- [What is expected]
After finding "In South Carolina?" in the material below, output its line and every line after it through the last, exactly, but not the pictures.
★ ★ ★ ★
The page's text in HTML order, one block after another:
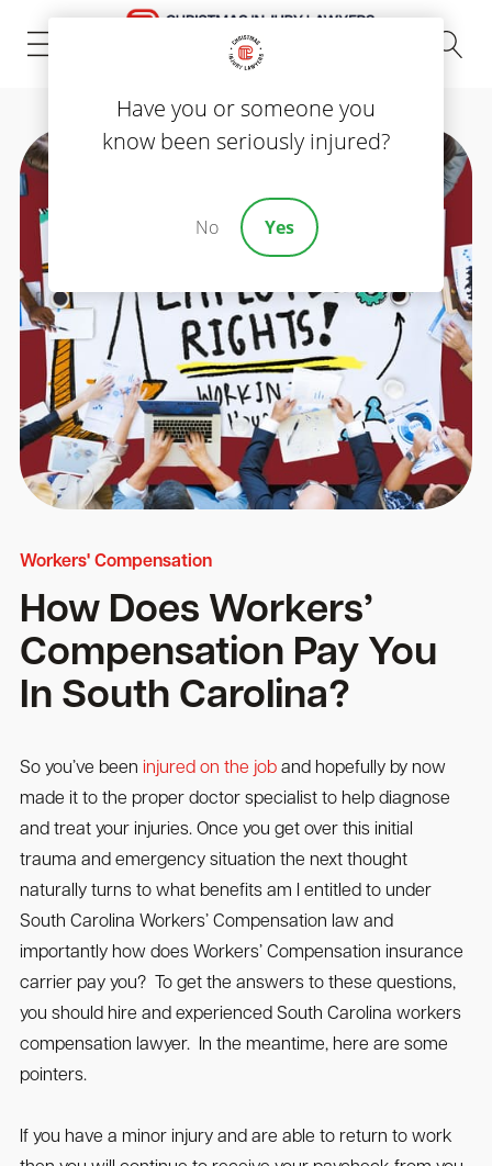
(843) 535-8000
Workers' Compensation
How Does Workers’
Compensation Pay You
In South Carolina?
So you’ve been injured on the joband hopefully by now
made it to the proper doctor specialist to help diagnose
and treat your injuries. Once you get over this initial
trauma and emergency situation the next thought
naturally turns to what benefits am I entitled to under
South Carolina Workers’ Compensation law and
importantly how does Workers’ Compensation insurance
carrier pay you? To get the answers to these questions,
you should hire and experienced South Carolina workers
compensation lawyer. In the meantime, here are some
pointers.
If you have a minor injury and are able to return to work
Have you or someone you
know been seriously injured?
No Yes
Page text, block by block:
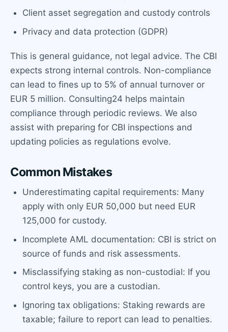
★ ★ ★ ★
- [Response]
In South Carolina?
So you’ve been injured on the joband hopefully by now
made it to the proper doctor specialist to help diagnose
and treat your injuries. Once you get over this initial
trauma and emergency situation the next thought
naturally turns to what benefits am I entitled to under
South Carolina Workers’ Compensation law and
importantly how does Workers’ Compensation insurance
carrier pay you? To get the answers to these questions,
you should hire and experienced South Carolina workers
compensation lawyer. In the meantime, here are some
pointers.
If you have a minor injury and are able to return to work
Have you or someone you
know been seriously injured?
No Yes
Page text, block by block:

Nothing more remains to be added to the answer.